Father Tim insists Cynthia accept the READ tour, recognizing she deserves it and that he needs time alone to rebuild. With Buck Leeper's imposing presence, he returns to Holding and finds a house trailer by a river where Clyde lives with Sammy. Clyde denies the boy's existence, but Sammy eventually appears, brandishing a stick and stuttering threats. Father Tim lays out photographs of Dooley, Jessie, and Poo. Sammy resists but cannot hide his longing. Father Tim discovers the boy has created a remarkable wild garden of transplanted native plants, revealing a gift inherited from his grandfather, Russell Jacks, Lord's Chapel's legendary gardener.
The novel's emotional center arrives when Father Tim supplies the pulpit at Lord's Chapel for two Sundays. For the second sermon, he struggles all week. At two in the morning, he tells God he will not let Him go until He blesses him, and God speaks to his heart: Stop seeking what you want to hear, and listen. He finds four words in First Thessalonians: "In everything, give thanks." He preaches this as God's personal commission, thanking God not only for blessings but for afflictions, confessing that he has never thanked God for his own hard season.
George Gaynor, a former jewel thief who confessed his crimes at Lord's Chapel eight years earlier, settles into Mitford after his release from prison, sharing the rectory basement with his housemate Harley Welch. Hope Winchester, the bookstore manager, develops an infatuation with George but eventually recognizes her feelings as deep friendship. Uncle Billy Watson, an elderly townsman with congestive heart failure, devotes himself to finding a joke that will make Father Tim laugh. After several failed attempts, he delivers three jokes that finally make Father Tim laugh until he cries, marking a turning point in both men's spirits.
Father Tim brings Dooley, Jessie, and Poo to meet Sammy at a converted gas station run by Lon Burtie, a Vietnam veteran who has informally looked after the boy. The children pile onto each other in tearful joy, and Dooley embraces his brother in silence. George announces he is leaving Mitford for prison ministry in Connecticut. That evening, he leads Hope through a prayer of faith over the phone.

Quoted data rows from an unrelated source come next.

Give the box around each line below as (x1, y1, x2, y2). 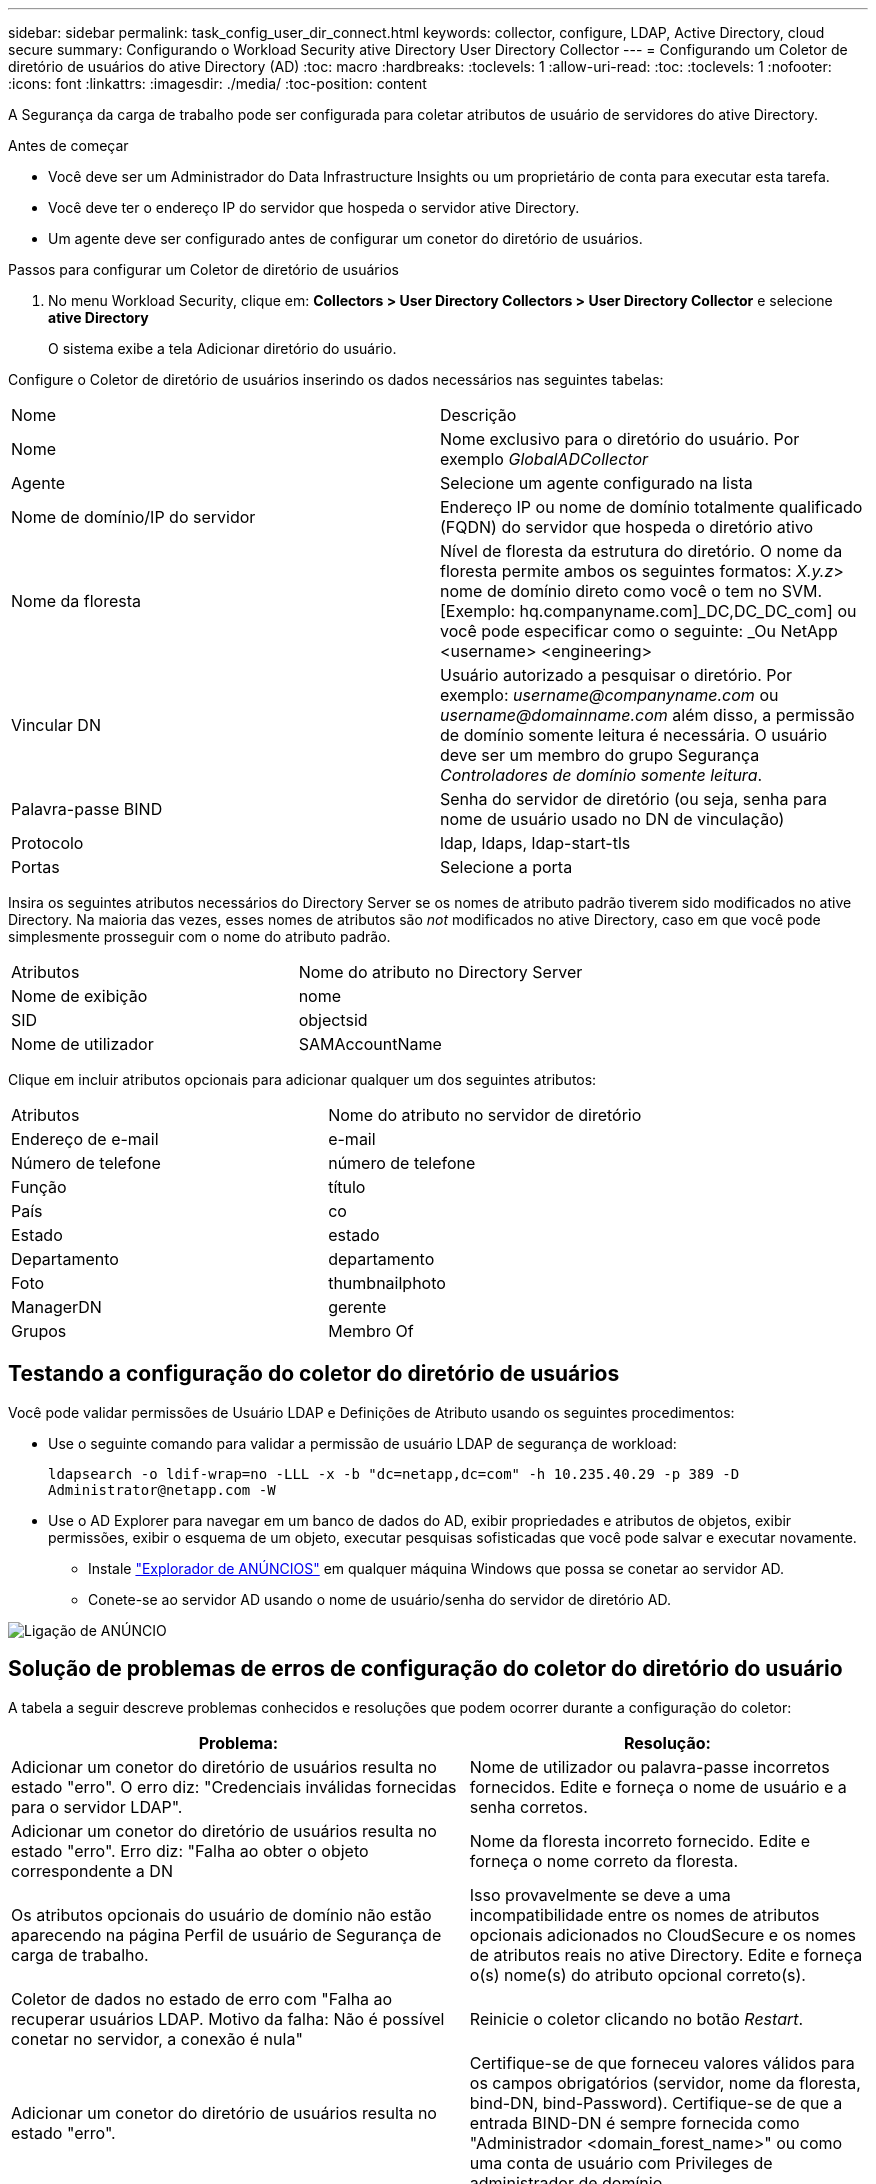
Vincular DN (11, 715, 101, 735)
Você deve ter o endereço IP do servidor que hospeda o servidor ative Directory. (48, 199, 580, 216)
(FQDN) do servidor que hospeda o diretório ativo (440, 517, 814, 537)
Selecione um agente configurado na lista (440, 473, 753, 493)
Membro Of (328, 1321, 414, 1341)
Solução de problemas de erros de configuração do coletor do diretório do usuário (8, 1656, 843, 1682)
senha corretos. (469, 1796, 588, 1817)
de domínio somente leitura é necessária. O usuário (440, 725, 828, 745)

Hélène, overhearing from the landing, silently repeats the prayer, transforming her tentative spiritual searching into genuine belief.

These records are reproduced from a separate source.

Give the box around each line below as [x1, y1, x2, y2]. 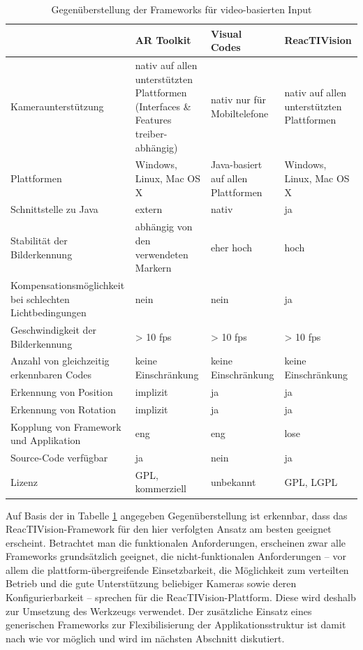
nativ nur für [210, 92, 266, 107]
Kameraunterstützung [10, 98, 104, 113]
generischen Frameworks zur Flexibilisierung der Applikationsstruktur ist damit [6, 617, 346, 632]
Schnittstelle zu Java [10, 202, 98, 216]
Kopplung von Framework [10, 419, 121, 434]
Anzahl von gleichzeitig [10, 353, 110, 368]
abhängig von [135, 219, 193, 234]
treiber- [135, 126, 168, 140]
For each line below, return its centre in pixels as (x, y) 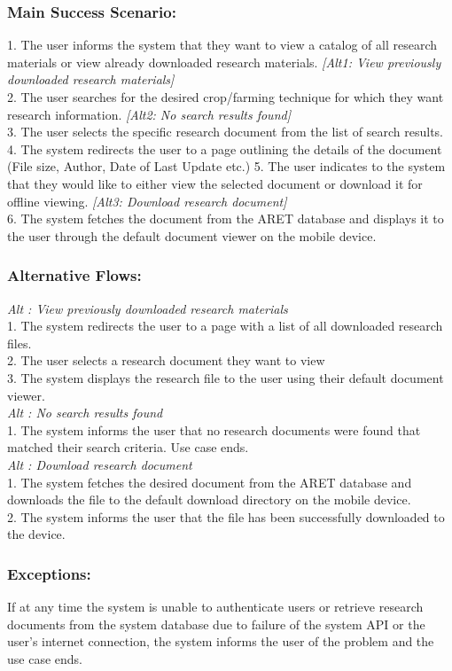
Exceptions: (49, 573)
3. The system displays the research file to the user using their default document (226, 377)
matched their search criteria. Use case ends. (128, 447)
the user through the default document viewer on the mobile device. (192, 235)
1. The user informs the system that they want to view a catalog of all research (222, 45)
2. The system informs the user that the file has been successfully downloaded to (226, 516)
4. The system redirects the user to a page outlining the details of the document (225, 148)
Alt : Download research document (100, 464)
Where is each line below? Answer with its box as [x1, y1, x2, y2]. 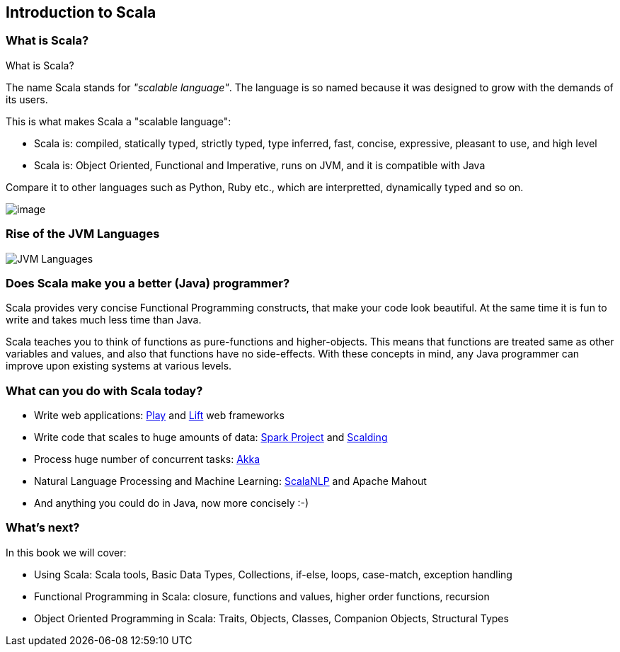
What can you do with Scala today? [6, 383, 203, 398]
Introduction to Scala [6, 4, 156, 21]
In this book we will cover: [6, 546, 127, 559]
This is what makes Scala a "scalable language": [6, 115, 231, 127]
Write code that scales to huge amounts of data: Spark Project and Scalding [34, 431, 388, 444]
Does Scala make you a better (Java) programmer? [6, 275, 290, 290]
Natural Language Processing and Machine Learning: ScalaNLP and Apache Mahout [34, 475, 427, 488]
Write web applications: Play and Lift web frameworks [34, 409, 285, 422]
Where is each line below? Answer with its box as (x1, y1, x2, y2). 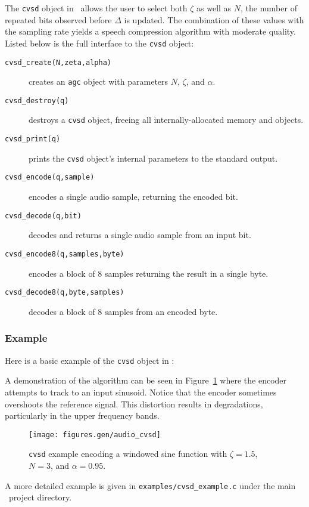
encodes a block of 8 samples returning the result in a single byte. (29, 267, 269, 279)
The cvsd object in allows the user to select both (5, 2, 188, 14)
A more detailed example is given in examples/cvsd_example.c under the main (5, 479, 296, 491)
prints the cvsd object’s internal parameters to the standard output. (29, 152, 278, 164)
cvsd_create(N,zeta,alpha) (5, 58, 111, 67)
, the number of (241, 2, 297, 14)
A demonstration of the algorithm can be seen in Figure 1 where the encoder (5, 374, 287, 387)
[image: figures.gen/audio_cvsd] (29, 430, 161, 439)
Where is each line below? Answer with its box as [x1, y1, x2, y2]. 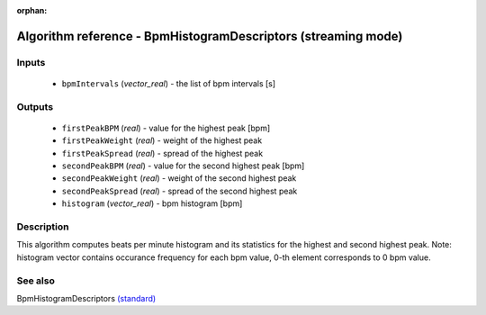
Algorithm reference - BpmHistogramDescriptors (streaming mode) [16, 28, 403, 44]
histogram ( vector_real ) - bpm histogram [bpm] [61, 198, 243, 209]
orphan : [16, 5, 48, 15]
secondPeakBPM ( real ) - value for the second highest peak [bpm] [61, 160, 305, 171]
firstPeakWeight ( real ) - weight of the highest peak [61, 135, 263, 146]
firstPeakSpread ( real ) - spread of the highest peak [61, 148, 264, 158]
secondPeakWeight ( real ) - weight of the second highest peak [61, 173, 297, 184]
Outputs [16, 100, 54, 112]

Father Tim agrees to conduct a service for an anonymous donor to the Children's Hospital but discovers it is a trap set by Edith Mallory, the wealthy, manipulative woman who has pursued him for years. Locked in a room with her, he obeys the command to love his enemies, takes her hand, and prays for her with fierce intercession. Edith weeps, admits she despises him because he believes and she cannot, then dismisses him. The following weekend, Edith's estate, Clear Day, burns to the ground due to faulty wiring. She survives but suffers severe brain and motor injuries.

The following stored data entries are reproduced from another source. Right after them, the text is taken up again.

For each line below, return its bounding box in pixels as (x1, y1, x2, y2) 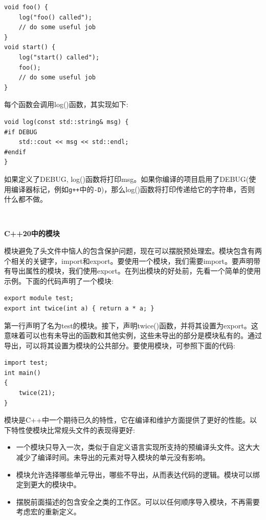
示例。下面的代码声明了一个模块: (4, 275, 114, 286)
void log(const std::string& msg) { (4, 118, 129, 126)
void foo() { (4, 4, 48, 11)
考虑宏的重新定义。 (16, 506, 81, 517)
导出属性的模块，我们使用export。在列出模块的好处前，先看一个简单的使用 (11, 265, 261, 276)
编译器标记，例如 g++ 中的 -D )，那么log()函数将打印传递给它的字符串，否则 (11, 183, 255, 194)
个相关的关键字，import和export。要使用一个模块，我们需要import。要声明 (4, 255, 254, 266)
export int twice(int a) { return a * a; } (4, 304, 154, 312)
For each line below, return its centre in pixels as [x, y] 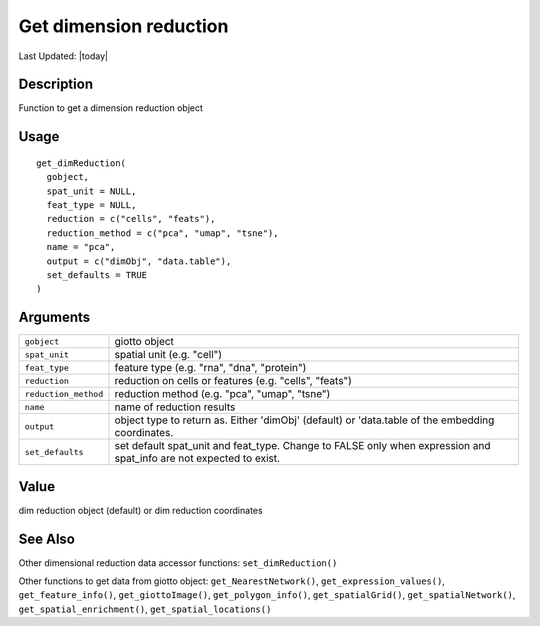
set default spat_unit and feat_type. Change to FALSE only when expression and [302, 446]
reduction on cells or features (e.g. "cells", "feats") [233, 381]
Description [56, 84]
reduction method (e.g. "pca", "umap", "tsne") [222, 394]
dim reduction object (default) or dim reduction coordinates [141, 510]
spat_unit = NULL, [91, 191]
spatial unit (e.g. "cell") [168, 355]
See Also [46, 538]
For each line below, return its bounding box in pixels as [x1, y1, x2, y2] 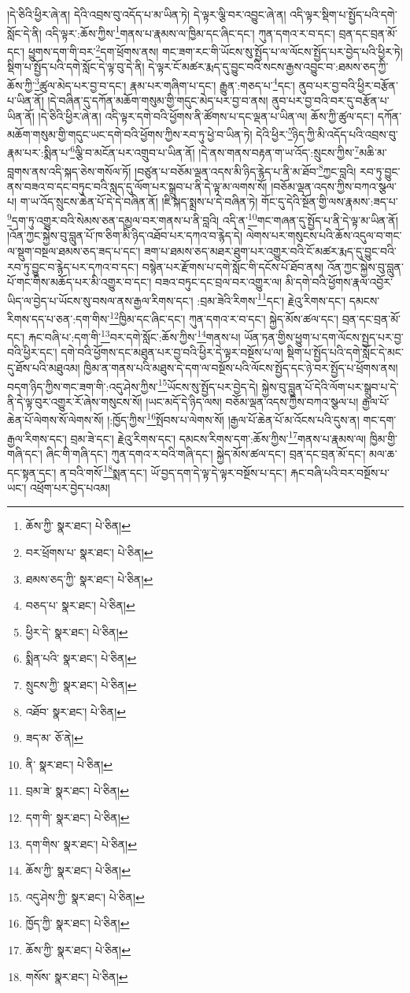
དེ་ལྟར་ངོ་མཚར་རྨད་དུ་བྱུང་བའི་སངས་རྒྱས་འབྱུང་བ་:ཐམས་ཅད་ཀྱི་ [148, 58, 389, 75]
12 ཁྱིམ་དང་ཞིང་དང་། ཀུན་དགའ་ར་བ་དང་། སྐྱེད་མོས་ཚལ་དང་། [109, 308, 338, 327]
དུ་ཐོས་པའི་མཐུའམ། [7, 360, 80, 376]
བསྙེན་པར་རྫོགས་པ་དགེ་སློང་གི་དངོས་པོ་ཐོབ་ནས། [142, 258, 324, 274]
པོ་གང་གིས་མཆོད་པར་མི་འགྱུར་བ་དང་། [7, 274, 152, 290]
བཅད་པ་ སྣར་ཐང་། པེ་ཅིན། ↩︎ [25, 597, 135, 614]
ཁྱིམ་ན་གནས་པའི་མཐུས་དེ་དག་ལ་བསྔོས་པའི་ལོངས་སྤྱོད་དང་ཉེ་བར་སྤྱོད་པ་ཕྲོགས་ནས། [83, 360, 398, 376]
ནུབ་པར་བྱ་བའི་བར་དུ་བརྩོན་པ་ [271, 91, 390, 108]

As fall arrives, threads converge. Before the fire, Edith had arranged to deed land to the town containing grave sites from Mitford's founding era, vindicating the quest of Coot Hendrick, a local history enthusiast. Father Tim and Cynthia accept an offer to farm-sit at Meadowgate the following year. Sammy agrees to come for Thanksgiving. Dooley calls, jubilant, to report that Lace has finally returned his phone call after a year and a half. Rain breaks a long drought over Mitford. Father Tim and Cynthia run out into it like children, then return home to baked potatoes, good news, and the quiet certainty that the season of darkness has given way to springs.